DATA TO EXAMINE Start Marker

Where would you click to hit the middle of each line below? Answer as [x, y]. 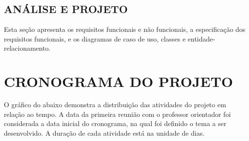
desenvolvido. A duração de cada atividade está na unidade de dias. [104, 133]
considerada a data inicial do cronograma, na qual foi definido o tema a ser [115, 123]
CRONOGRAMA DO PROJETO [119, 81]
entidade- [201, 38]
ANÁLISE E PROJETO [66, 9]
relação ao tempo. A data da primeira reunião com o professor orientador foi [117, 114]
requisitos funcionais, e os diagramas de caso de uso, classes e [95, 38]
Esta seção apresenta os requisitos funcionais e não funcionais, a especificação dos [125, 29]
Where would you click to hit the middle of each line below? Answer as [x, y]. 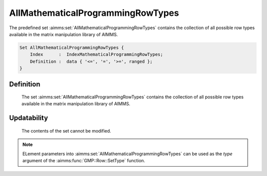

DATA TO EXAMINE End Marker

Copy exactly, please, every line from the one holding "considerada a data" through the last line of the data, both ends included, and no pictures.

TASK RESULT:
considerada a data inicial do cronograma, na qual foi definido o tema a ser [115, 123]
CRONOGRAMA DO PROJETO [119, 81]
entidade- [201, 38]
ANÁLISE E PROJETO [66, 9]
relação ao tempo. A data da primeira reunião com o professor orientador foi [117, 114]
requisitos funcionais, e os diagramas de caso de uso, classes e [95, 38]
Esta seção apresenta os requisitos funcionais e não funcionais, a especificação dos [125, 29]
Where would you click to hit the middle of each line below? Answer as [x, y]. 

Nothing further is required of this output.